*MATERIAL FOR THIS EXERCISE*.
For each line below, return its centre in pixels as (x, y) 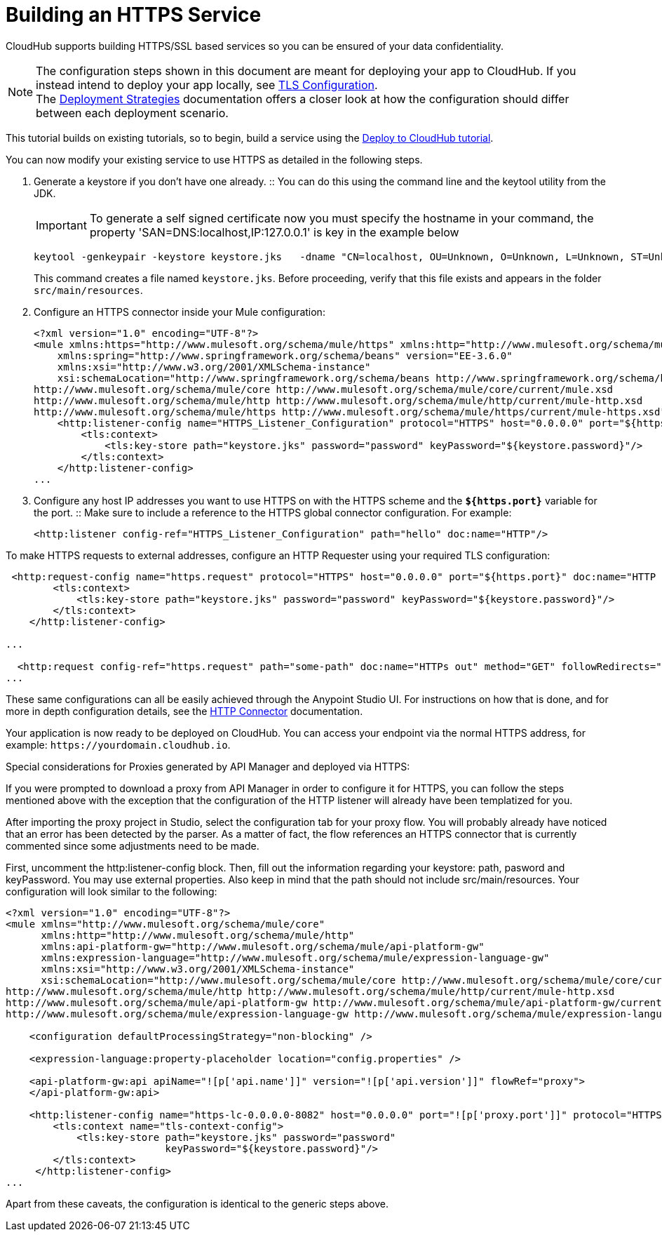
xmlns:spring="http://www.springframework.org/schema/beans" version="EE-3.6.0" (285, 355)
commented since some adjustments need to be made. (133, 845)
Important (61, 225)
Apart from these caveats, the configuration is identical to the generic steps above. (197, 1203)
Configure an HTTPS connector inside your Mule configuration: (180, 312)
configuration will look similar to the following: (112, 891)
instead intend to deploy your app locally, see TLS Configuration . (207, 85)
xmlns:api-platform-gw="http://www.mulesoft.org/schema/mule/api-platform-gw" (263, 946)
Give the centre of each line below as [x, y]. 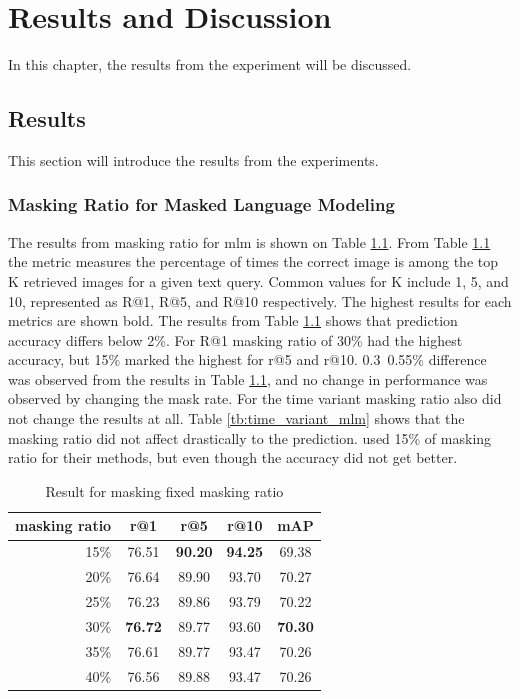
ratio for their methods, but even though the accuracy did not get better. [233, 457]
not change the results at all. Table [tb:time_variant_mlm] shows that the [236, 418]
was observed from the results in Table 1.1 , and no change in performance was [248, 378]
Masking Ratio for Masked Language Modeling [201, 204]
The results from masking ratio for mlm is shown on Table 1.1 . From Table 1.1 [249, 241]
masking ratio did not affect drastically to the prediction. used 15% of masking [250, 437]
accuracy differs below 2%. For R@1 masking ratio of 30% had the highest [235, 339]
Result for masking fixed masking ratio [164, 490]
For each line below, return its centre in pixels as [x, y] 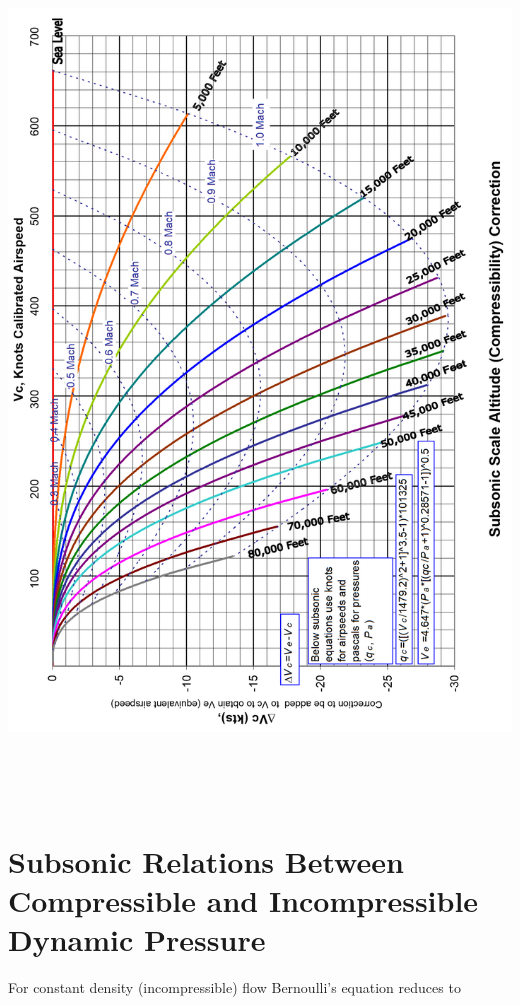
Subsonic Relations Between [206, 860]
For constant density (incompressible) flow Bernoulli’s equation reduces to [234, 986]
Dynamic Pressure [137, 939]
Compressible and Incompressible [243, 899]
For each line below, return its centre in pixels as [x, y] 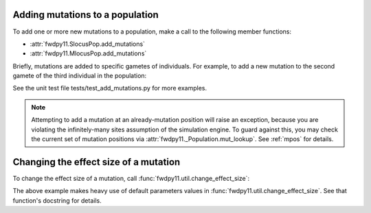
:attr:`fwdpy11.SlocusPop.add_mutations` [88, 44]
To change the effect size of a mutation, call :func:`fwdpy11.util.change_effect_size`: [131, 178]
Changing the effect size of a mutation [97, 162]
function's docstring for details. [57, 200]
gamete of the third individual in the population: [80, 76]
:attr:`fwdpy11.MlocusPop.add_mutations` [88, 53]
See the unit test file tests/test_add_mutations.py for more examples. [110, 88]
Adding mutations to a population [86, 15]
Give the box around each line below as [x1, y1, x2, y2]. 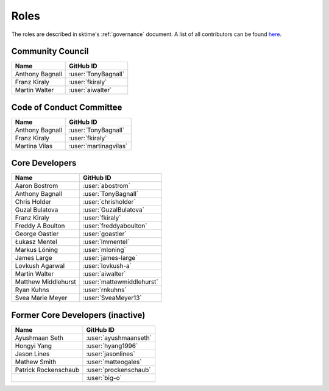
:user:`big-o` [86, 374, 122, 382]
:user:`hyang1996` [86, 342, 138, 350]
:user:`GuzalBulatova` [82, 206, 144, 214]
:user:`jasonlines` [86, 350, 135, 358]
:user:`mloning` [82, 246, 126, 254]
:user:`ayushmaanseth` [86, 334, 152, 342]
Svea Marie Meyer [15, 293, 68, 302]
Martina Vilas [15, 142, 53, 150]
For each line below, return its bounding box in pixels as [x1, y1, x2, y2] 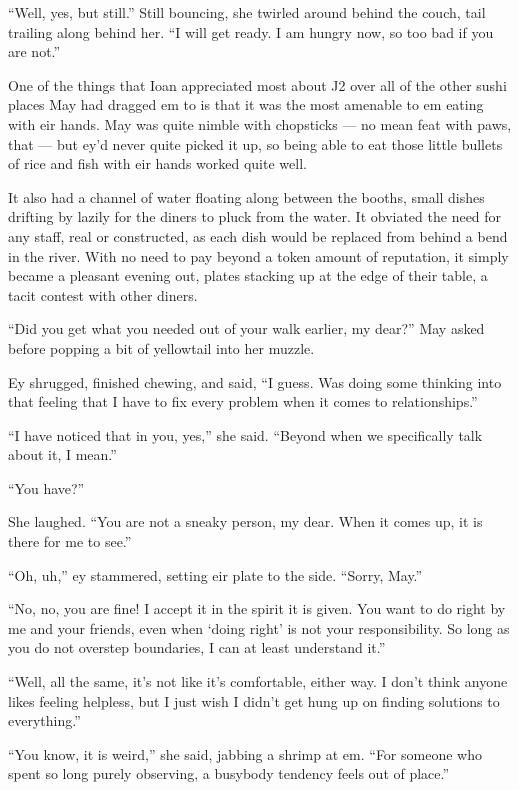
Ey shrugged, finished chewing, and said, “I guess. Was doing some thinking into [8, 371, 502, 392]
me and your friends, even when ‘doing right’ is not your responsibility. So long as [8, 617, 510, 638]
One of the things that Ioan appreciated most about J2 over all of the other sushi [8, 74, 507, 95]
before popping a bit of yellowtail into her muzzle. [8, 337, 315, 358]
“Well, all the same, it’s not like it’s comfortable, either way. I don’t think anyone [8, 671, 508, 692]
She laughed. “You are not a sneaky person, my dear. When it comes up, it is [8, 511, 483, 532]
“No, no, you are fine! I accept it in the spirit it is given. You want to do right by [8, 598, 506, 619]
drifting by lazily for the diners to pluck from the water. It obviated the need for [8, 206, 502, 227]
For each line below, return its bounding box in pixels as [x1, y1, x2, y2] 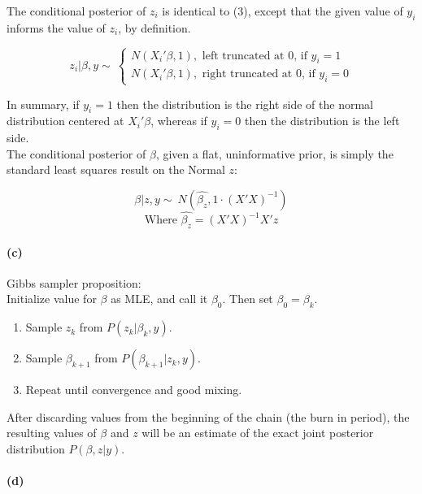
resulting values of [7, 424, 97, 441]
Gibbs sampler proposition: [7, 274, 141, 291]
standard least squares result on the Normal [7, 161, 225, 178]
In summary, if [7, 95, 80, 112]
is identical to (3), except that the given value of [162, 2, 403, 19]
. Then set [222, 290, 273, 307]
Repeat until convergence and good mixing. [25, 381, 242, 398]
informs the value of [7, 19, 106, 36]
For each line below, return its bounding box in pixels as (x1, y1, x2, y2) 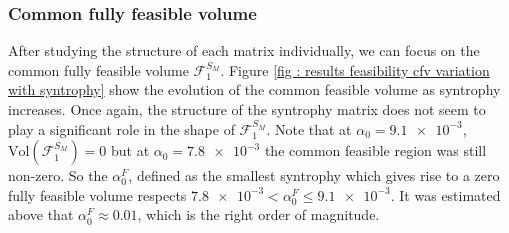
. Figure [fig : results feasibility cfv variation (220, 59, 490, 80)
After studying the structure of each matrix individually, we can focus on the (8, 40, 480, 61)
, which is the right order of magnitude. (137, 204, 380, 225)
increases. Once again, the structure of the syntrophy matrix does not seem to (8, 99, 486, 119)
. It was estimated (390, 184, 501, 205)
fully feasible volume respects (8, 184, 187, 205)
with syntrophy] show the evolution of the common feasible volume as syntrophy (8, 79, 501, 100)
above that (8, 204, 74, 225)

*YOUR ASSIGNMENT*.
List every line in the records above that contains the word "right".

*WRITTEN RESPONSE*.
me and your friends, even when ‘doing right’ is not your responsibility. So long as [8, 617, 510, 638]
“No, no, you are fine! I accept it in the spirit it is given. You want to do right by [8, 598, 506, 619]
, which is the right order of magnitude. (137, 204, 380, 225)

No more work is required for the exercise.